Grades and Admission Correlation
> sapply(c("gpa", "verbal", "quant", "total"), function(x) print(summary(lm(g3[,x]~g3$decision))$coefficients))Estimate Std. Error t value Pr(>|t|)
(Intercept) 3.67261098 0.002039816 1800.46150 0.00000e+00
g3$decisionRejected -0.04457445 0.003253950 -13.69857 1.36217e-42
Estimate Std. Error t value Pr(>|t|)
(Intercept) 158.6258600 0.05004327 3169.77396 0.000000e+00
g3$decisionRejected -0.8462978 0.07982988 -10.60127 3.246318e-26
Estimate Std. Error t value Pr(>|t|)
(Intercept) 160.092758 0.05120544 3126.47930 0.00000e+00
g3$decisionRejected 0.494945 0.08168379 6.05928 1.38242e-09
Estimate Std. Error t value Pr(>|t|)
(Intercept) 318.7186178 0.07348505 4337.189906 0.000000000
g3$decisionRejected -0.3513528 0.11722460 -2.997262 0.002726237
- I Guess they aren’t lying when they say GRE is often disregarded as a measure for aptitude, as only GPA and verbal scores are negatively affected by a rejection.
- Although the P values suggest that the probability that GRE scores have nothing to do with the decision is low, the magnitude, and valence (quant) of the change leads me to believe that the relationship is not well defined here.

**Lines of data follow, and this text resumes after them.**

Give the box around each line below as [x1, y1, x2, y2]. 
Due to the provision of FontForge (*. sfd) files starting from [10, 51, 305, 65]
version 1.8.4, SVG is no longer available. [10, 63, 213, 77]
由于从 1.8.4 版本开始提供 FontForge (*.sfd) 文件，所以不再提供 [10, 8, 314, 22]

- Apparently a rejection decision decreases verbal scores by 0.85 points, and increases quant scores by 0.5 points. (Doesn’t pass the sanity check)

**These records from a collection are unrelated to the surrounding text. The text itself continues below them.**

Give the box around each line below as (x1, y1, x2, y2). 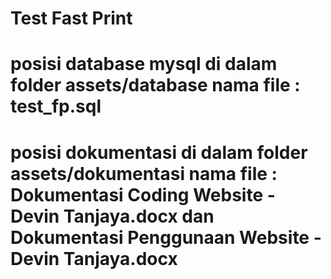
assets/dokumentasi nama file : (10, 162, 278, 185)
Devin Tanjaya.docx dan (10, 205, 215, 227)
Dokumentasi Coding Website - (10, 183, 276, 206)
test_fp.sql (10, 95, 102, 118)
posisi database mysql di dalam (10, 53, 278, 76)
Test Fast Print (10, 7, 133, 30)
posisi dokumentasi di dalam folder (10, 141, 308, 164)
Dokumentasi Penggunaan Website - (10, 226, 322, 249)

- Even Grouping by majors (ones with enough data) no definite conclusion can be reached, those with significantly lower score often are accepted instead of higher scoring applicants.
*UIUC’s computer science program is the most applied to, from the data extracted.
*Although the PhD program does show a trend with high GRE scores driving acceptance, it is mitigated by the unclear picture depicted by MS applicants.
- Perhaps the positively skewed GRE scores are so close together and close to the top, that a difference between them has no bearing on the decision (Possible area to look into but would require complete application for ceteris paribus).
Offset prediction with pessimism
Since it seems like we have too skewed a dataset to perform some Multivariate Analysis, we should get the to the point of this exercise and answer the ultimate question.
Who was the gangster that got into my dream school with those scores?
- Somewhat of a different picture than we are used to

Conclusion
- We scraped a quarter of a million grad application forum posts
- Did our best to clean, and dedup (No guarantees here)
- Visualized some of the basic statistics popular schools/majors and grade distribution
- Attempted to find some correlation between grades and admissions
- Celebrated the men and women who took on the house and won.
Train along side those who know you best, learn from those who you trust most, respect the wisdom of those who’ve been there before, and embrace the promise of those just on their way.